_Study material_.
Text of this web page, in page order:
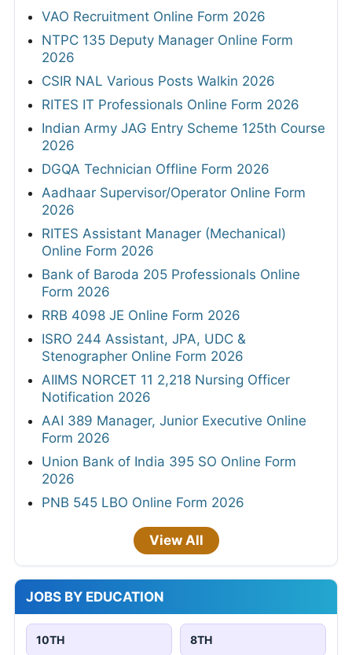
VAO Recruitment Online Form 2026
NTPC 135 Deputy Manager Online Form
2026
CSIR NAL Various Posts Walkin 2026
RITES IT Professionals Online Form 2026
Indian Army JAG Entry Scheme 125th Course
2026
DGQA Technician Offline Form 2026
Aadhaar Supervisor/Operator Online Form
2026
RITES Assistant Manager (Mechanical)
Online Form 2026
Bank of Baroda 205 Professionals Online
Form 2026
RRB 4098 JE Online Form 2026
ISRO 244 Assistant, JPA, UDC &
Stenographer Online Form 2026
AIIMS NORCET 11 2,218 Nursing Officer
Notification 2026
AAI 389 Manager, Junior Executive Online
Form 2026
Union Bank of India 395 SO Online Form
2026
PNB 545 LBO Online Form 2026
View All
JOBS BY EDUCATION
10TH 8TH

_Work to be completed_.
Scan the listing above and identify each line holding the string "Professionals"; copy every such line.

_Task answer_.
RITES IT Professionals Online Form 2026
Bank of Baroda 205 Professionals Online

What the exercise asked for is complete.